Gonionota erotopis

Scientific classification
- Kingdom: Animalia
- Phylum: Arthropoda
- Class: Insecta
- Order: Lepidoptera
- Family: Depressariidae
- Genus: Gonionota
- Species: G. erotopis
- Binomial name: Gonionota erotopis (Meyrick, 1926)
- Synonyms: Hypercallia erotopis Meyrick, 1926;

= Gonionota erotopis =

- Authority: (Meyrick, 1926)
- Synonyms: Hypercallia erotopis Meyrick, 1926

Species of moth

Gonionota erotopis is a moth in the family Depressariidae.
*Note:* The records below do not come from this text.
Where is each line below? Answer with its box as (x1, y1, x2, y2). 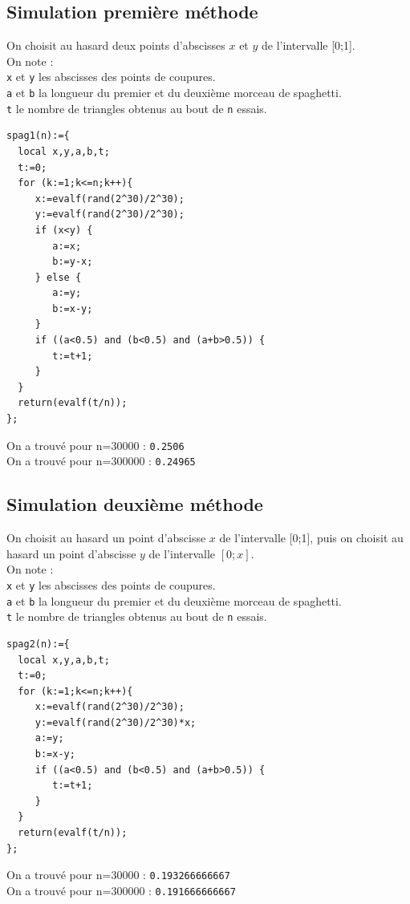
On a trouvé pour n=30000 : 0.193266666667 (6, 866, 230, 883)
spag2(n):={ (6, 638, 70, 650)
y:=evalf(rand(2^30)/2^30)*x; (35, 716, 197, 728)
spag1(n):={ (6, 130, 70, 142)
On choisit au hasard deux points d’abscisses (6, 37, 225, 54)
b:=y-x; (52, 256, 93, 268)
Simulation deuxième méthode (6, 492, 263, 517)
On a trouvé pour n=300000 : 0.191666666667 (6, 882, 236, 898)

It was described by Edward Meyrick in 1926.

It is found in Bolivia.

The wingspan is about 21 mm. The forewings are yellow, more or less nearly wholly suffused rosy crimson, the ground colour only appearing as obscure reticulation in the disc. The extreme costal edge is white about two-fifths and three-fourths, fuscous between these and anteriorly. The stigmata are very small and blackish, the first discal surrounded with yellow, the plical obliquely beyond the first discal, a greyish line from above the middle of the disc passing between these to the dorsum at one-third. There are two irregularly sinuate-curved transverse series of cloudy dark grey dots between the cell and termen, the veins in this area broadly suffused light ochreous brownish. The hindwings are pale ochreous rosy, the base tinged whitish.